There’s a lot of muttering about the CPCS right now. Roll out is slow – only 800 GP practices had signed up by December. Community pharmacies, who were promised a game changing new service are, if they’re lucky, seeing a few referrals a week. Doctors are muttering too. In an interview with my colleague Neil Trainis for Independent Community Pharmacist, former GP negotiator Dr Richard Vautrey said time-consuming administration at practice level was making GP-CPCS “a missed opportunity”. 

The new secretary of state for health keeps saying he’d like to see a ‘pharmacy first’ scheme. His junior colleague Maria Caulfield made positive noises too recently. PSNC says it is “pushing for a ‘sensible’ walk in option”, but I’m not holding my breath for any government allowing literally anyone in England to walk into a pharmacy and get free stuff. England is the one part of the UK that still has prescription charges. I’m not sure the NHS is up for trusting pharmacy as a whole yet, either, even with its stellar pandemic performance and the relationship rebuilding work of the now departed Mr Dukes. 

Perhaps pharmacy should stop holding its breath for central largesse, and make more of its own running? Primary care currently has access to two pots of cash – the short term Winter Access Fund (WAF) and the longer term, and larger, Investment and Impact Fund (IIF). For hard pressed GP practices, community pharmacies can certainly improve Access for patients who might otherwise have to wait a fortnight for an appointment. And if community pharmacy services could be structured to provide guaranteed capacity, that would definitely make an Impact on primary care locally. 

I think Cornwall LPC is onto something, therefore, with its CCG-commissioned walk in community pharmacy service, which is funded from the WAF. Chair Nick Kaye sees the service helping to encourage more of the county’s GP practices to engage with the GP-CPCS. Where next, as people get experience of doing things differently? 

In a column last year Newham GP Farzana Hussain told us she has a dedicated appointment slot in her clinics for a patient who bounces back after triaging in a CPCS referral. Might that work in reverse, with pharmacies formally adding appointment capacity for local practices, so GP receptionists have more slots to fill when the phones start ringing?

Tweaks, expansions, reinventions that turn good ideas into great ones are always more likely to happen locally, as trust between individuals creates an atmosphere where people work together to create better. They have also found ways to short-circuit cumbersome paperwork in the interests of patient care. 

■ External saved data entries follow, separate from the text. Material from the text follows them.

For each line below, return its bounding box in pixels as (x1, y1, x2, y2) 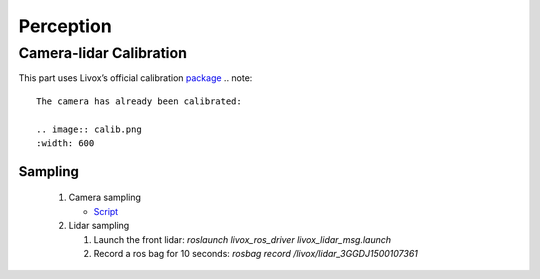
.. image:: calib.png (36, 123, 142, 135)
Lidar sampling (68, 220, 130, 232)
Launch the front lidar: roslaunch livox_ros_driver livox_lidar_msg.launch (93, 233, 392, 245)
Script (93, 205, 119, 217)
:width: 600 (36, 137, 95, 149)
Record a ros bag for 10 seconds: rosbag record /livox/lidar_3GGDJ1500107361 (93, 247, 419, 259)
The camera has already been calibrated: (36, 95, 242, 107)
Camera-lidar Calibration (18, 44, 187, 62)
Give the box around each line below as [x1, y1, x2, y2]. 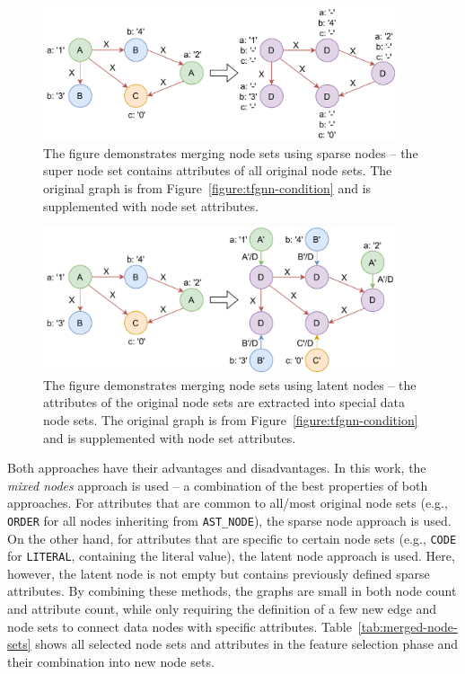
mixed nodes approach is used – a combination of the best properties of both [7, 475, 428, 494]
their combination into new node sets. [7, 652, 215, 670]
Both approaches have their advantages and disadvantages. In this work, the [7, 458, 426, 477]
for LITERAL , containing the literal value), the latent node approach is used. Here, [7, 546, 455, 565]
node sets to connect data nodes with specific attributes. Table [7, 616, 352, 635]
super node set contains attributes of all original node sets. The [43, 161, 392, 180]
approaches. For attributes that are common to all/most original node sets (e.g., [7, 493, 448, 512]
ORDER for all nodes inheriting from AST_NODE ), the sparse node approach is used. [7, 510, 452, 529]
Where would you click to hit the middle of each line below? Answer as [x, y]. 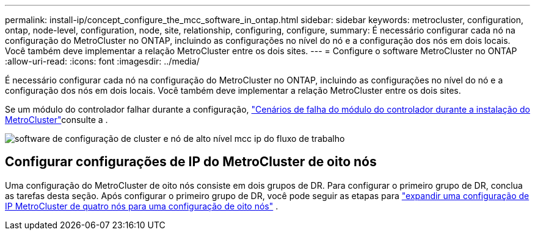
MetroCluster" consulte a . [56, 120]
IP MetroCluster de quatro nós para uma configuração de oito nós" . [142, 206]
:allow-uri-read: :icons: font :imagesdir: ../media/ [102, 61]
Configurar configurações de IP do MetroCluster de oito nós [191, 162]
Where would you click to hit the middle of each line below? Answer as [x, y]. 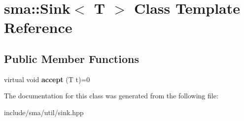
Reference [38, 27]
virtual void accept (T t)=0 [47, 79]
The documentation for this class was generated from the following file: [111, 96]
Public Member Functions [71, 58]
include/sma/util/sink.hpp [44, 112]
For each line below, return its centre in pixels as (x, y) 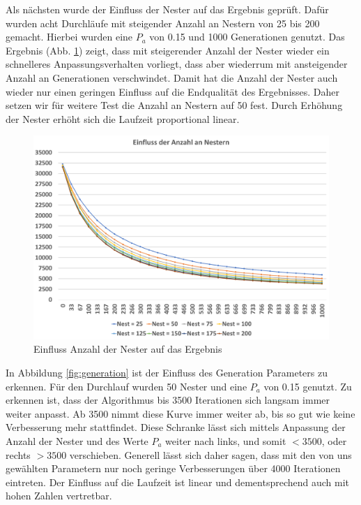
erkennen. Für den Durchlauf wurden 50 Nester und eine (126, 386)
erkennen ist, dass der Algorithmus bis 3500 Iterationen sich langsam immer (168, 400)
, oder (334, 441)
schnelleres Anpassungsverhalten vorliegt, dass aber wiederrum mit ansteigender (177, 64)
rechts (18, 454)
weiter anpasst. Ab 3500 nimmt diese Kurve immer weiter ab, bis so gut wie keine (180, 413)
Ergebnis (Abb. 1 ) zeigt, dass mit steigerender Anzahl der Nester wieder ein (168, 50)
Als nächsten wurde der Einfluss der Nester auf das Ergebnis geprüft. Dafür (167, 9)
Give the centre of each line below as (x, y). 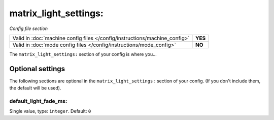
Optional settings (37, 69)
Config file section (29, 28)
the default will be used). (35, 88)
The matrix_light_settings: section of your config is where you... (83, 54)
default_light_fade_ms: (38, 101)
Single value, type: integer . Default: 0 (50, 111)
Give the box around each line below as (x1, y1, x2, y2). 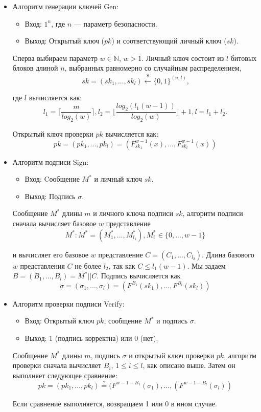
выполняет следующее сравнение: (12, 370, 117, 380)
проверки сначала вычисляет (12, 360, 102, 371)
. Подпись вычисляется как (97, 270, 181, 281)
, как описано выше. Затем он (143, 360, 235, 371)
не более (75, 260, 101, 271)
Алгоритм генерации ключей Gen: (12, 1, 119, 11)
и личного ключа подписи (93, 208, 173, 219)
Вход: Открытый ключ (25, 315, 94, 326)
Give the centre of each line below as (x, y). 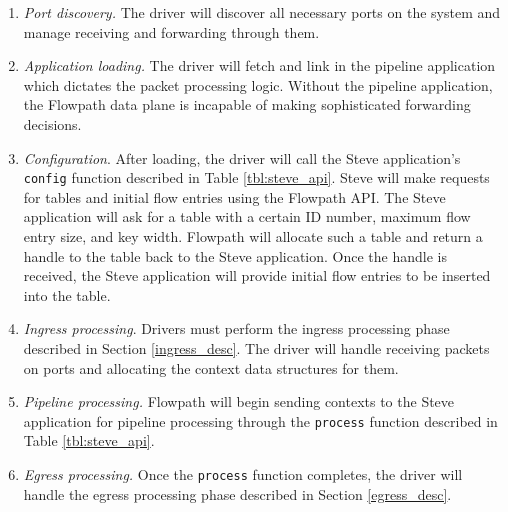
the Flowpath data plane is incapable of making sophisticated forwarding (247, 104)
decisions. (52, 123)
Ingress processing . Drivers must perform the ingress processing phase (236, 328)
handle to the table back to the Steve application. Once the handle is (235, 255)
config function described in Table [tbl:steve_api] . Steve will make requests (256, 177)
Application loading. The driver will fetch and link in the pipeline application (259, 65)
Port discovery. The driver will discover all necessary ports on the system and (262, 12)
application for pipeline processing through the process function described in (260, 420)
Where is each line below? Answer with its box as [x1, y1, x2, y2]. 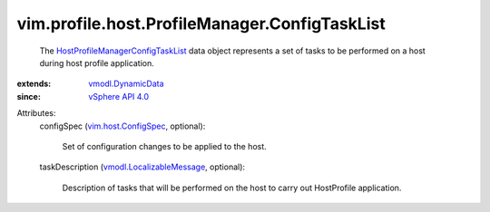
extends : [16, 78, 52, 90]
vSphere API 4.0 [88, 91, 150, 101]
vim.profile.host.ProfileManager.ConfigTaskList [16, 14, 386, 34]
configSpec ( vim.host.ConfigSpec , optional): [39, 120, 206, 131]
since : [16, 91, 41, 101]
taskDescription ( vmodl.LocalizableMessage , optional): [39, 161, 245, 172]
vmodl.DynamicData [88, 78, 164, 90]
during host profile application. [39, 57, 154, 68]
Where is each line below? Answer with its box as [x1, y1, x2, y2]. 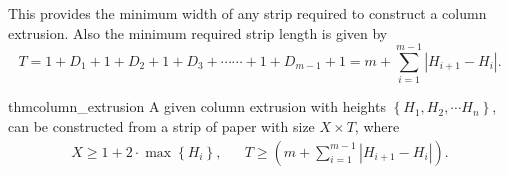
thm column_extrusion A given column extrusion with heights [8, 96, 386, 117]
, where [354, 115, 400, 136]
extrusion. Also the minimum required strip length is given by [8, 22, 388, 43]
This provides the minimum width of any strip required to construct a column [8, 3, 487, 23]
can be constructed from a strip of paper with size [8, 115, 315, 136]
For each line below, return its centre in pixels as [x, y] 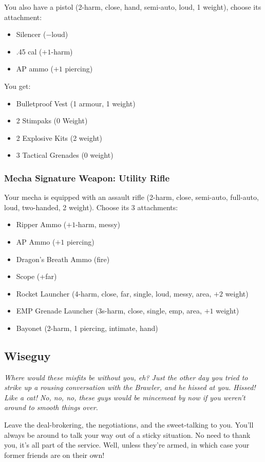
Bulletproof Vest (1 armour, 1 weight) [76, 103]
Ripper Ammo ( [41, 224]
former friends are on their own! [54, 455]
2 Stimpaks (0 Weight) [52, 121]
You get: [17, 86]
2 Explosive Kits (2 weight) [59, 137]
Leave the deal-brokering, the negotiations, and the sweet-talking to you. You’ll [129, 425]
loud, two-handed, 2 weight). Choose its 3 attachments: [91, 207]
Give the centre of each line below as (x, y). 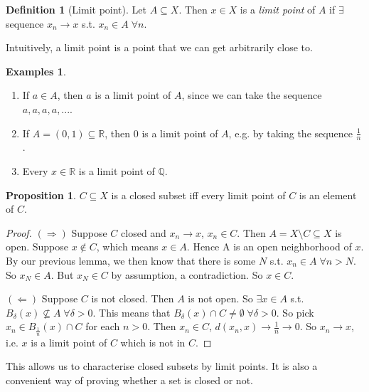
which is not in (153, 342)
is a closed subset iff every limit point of (198, 195)
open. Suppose (37, 247)
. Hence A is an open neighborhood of (269, 247)
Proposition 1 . (41, 195)
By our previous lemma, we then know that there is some (131, 260)
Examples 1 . (36, 71)
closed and (144, 232)
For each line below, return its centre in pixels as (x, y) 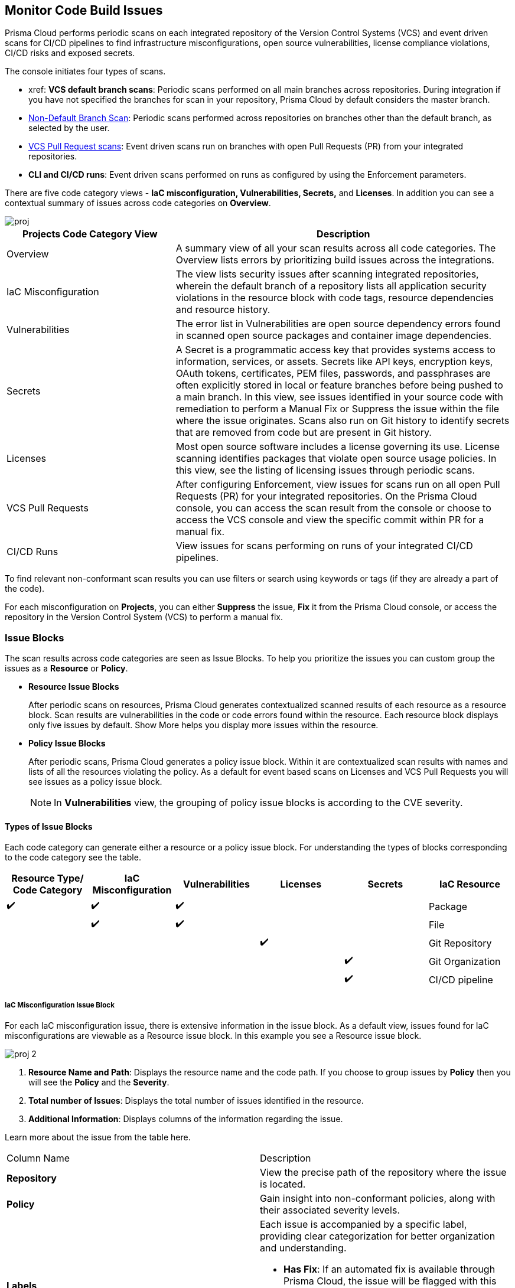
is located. (283, 1184)
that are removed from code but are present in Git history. (304, 433)
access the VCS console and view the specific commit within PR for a (330, 520)
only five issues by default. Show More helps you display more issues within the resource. (203, 725)
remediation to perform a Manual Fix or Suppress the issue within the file (338, 409)
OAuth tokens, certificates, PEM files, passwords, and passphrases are (333, 374)
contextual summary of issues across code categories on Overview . (138, 203)
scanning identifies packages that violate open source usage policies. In (336, 459)
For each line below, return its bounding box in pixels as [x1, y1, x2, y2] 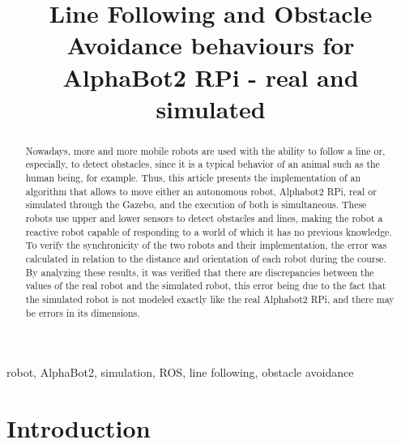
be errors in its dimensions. [25, 305, 140, 319]
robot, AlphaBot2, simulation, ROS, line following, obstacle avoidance [6, 364, 354, 381]
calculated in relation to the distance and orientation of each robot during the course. [25, 251, 386, 265]
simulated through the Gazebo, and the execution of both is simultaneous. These [25, 198, 367, 211]
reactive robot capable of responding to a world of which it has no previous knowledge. [25, 224, 392, 238]
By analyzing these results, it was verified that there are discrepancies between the [25, 265, 374, 279]
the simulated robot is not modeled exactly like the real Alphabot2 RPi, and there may [25, 292, 395, 305]
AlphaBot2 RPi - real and [62, 60, 359, 93]
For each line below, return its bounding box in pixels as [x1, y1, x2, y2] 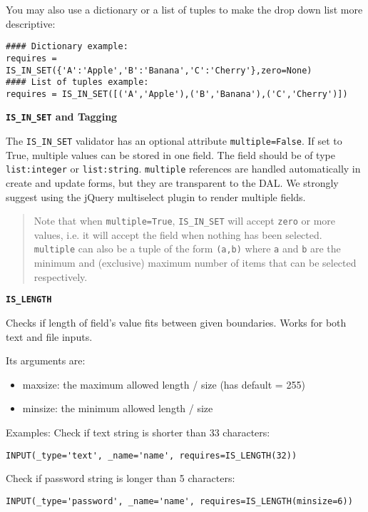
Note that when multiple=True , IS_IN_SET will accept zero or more [34, 213, 336, 228]
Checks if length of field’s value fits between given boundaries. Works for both [6, 314, 347, 329]
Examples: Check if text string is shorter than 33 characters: [6, 424, 270, 439]
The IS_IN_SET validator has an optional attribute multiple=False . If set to [6, 133, 342, 148]
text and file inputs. [6, 329, 93, 344]
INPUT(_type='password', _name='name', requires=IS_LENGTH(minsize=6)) [6, 496, 353, 506]
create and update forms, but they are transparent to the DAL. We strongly [6, 175, 339, 190]
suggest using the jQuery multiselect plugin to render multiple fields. [6, 189, 306, 204]

CPCS is supposed to help integrate community pharmacy into primary care. Primary care networks are meant to bring together the health economy in a locality to work together in a more integrated way. The pots of cash give power (and resources) to local systems to find solutions that improve access and relieve pressure. They come with rules and regulations too, but nobody ever made an omelette without breaking eggs.